> _What is needed_
Please restate each line of the data below exactly. Omit all images.

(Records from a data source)
□ □ □

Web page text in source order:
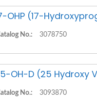
OHP (17-
No.: 3078750
OH-D (25 Hydroxy
No.: 3093870
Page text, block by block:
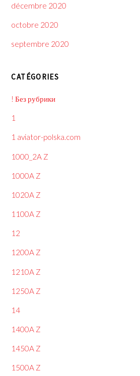
décembre 2020
octobre 2020
septembre 2020
CATÉGORIES
! Без рубрики
1
1 aviator-polska.com
1000_2A Z
1000A Z
1020A Z
1100A Z
12
1200A Z
1210A Z
1250A Z
14
1400A Z
1450A Z
1500A Z
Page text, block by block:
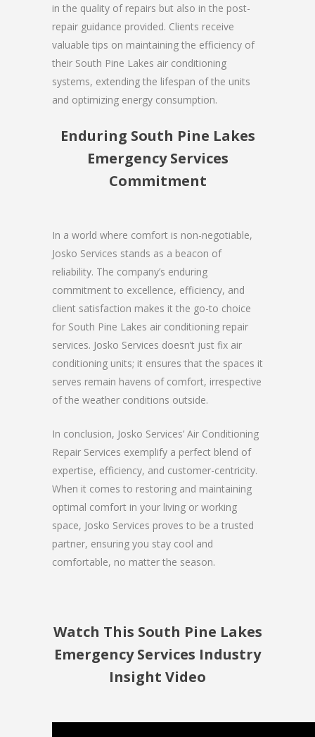
in the quality of repairs but also in the post-
repair guidance provided. Clients receive
valuable tips on maintaining the efficiency of
their South Pine Lakes air conditioning
systems, extending the lifespan of the units
and optimizing energy consumption.
Enduring South Pine Lakes
Emergency Services
Commitment
In a world where comfort is non-negotiable,
Josko Services stands as a beacon of
reliability. The company’s enduring
commitment to excellence, efficiency, and
client satisfaction makes it the go-to choice
for South Pine Lakes air conditioning repair
services. Josko Services doesn’t just fix air
conditioning units; it ensures that the spaces it
serves remain havens of comfort, irrespective
of the weather conditions outside.
In conclusion, Josko Services’ Air Conditioning
Repair Services exemplify a perfect blend of
expertise, efficiency, and customer-centricity.
When it comes to restoring and maintaining
optimal comfort in your living or working
space, Josko Services proves to be a trusted
partner, ensuring you stay cool and
comfortable, no matter the season.
Watch This South Pine Lakes
Emergency Services Industry
Insight Video
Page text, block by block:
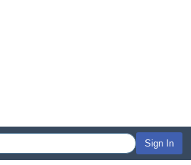
Sign In
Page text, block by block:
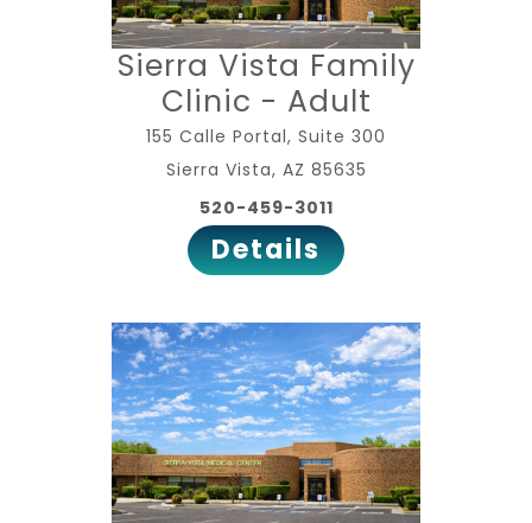
Sierra Vista Family
Clinic - Adult
155 Calle Portal, Suite 300
Sierra Vista, AZ 85635
520-459-3011
Details
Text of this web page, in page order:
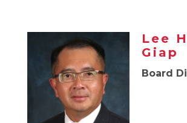
Lee
Giap
Board
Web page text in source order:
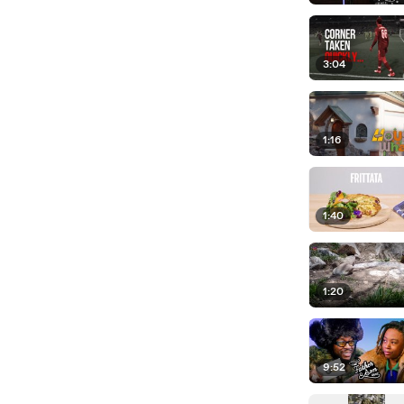
3:04
1:16
1:40
1:20
9:52

□ □ □

> _Reply_
Web page text in source order:
OHP (17-
No.: 3078750
OH-D (25 Hydroxy
No.: 3093870
Page text, block by block:
décembre 2020
octobre 2020
septembre 2020
CATÉGORIES
! Без рубрики
1
1 aviator-polska.com
1000_2A Z
1000A Z
1020A Z
1100A Z
12
1200A Z
1210A Z
1250A Z
14
1400A Z
1450A Z
1500A Z
Page text, block by block:
in the quality of repairs but also in the post-
repair guidance provided. Clients receive
valuable tips on maintaining the efficiency of
their South Pine Lakes air conditioning
systems, extending the lifespan of the units
and optimizing energy consumption.
Enduring South Pine Lakes
Emergency Services
Commitment
In a world where comfort is non-negotiable,
Josko Services stands as a beacon of
reliability. The company’s enduring
commitment to excellence, efficiency, and
client satisfaction makes it the go-to choice
for South Pine Lakes air conditioning repair
services. Josko Services doesn’t just fix air
conditioning units; it ensures that the spaces it
serves remain havens of comfort, irrespective
of the weather conditions outside.
In conclusion, Josko Services’ Air Conditioning
Repair Services exemplify a perfect blend of
expertise, efficiency, and customer-centricity.
When it comes to restoring and maintaining
optimal comfort in your living or working
space, Josko Services proves to be a trusted
partner, ensuring you stay cool and
comfortable, no matter the season.
Watch This South Pine Lakes
Emergency Services Industry
Insight Video
Page text, block by block:
Sign In
Page text, block by block:
Sierra Vista Family
Clinic - Adult
155 Calle Portal, Suite 300
Sierra Vista, AZ 85635
520-459-3011
Details
Text of this web page, in page order:
Lee
Giap
Board
Web page text in source order:
3:04
1:16
1:40
1:20
9:52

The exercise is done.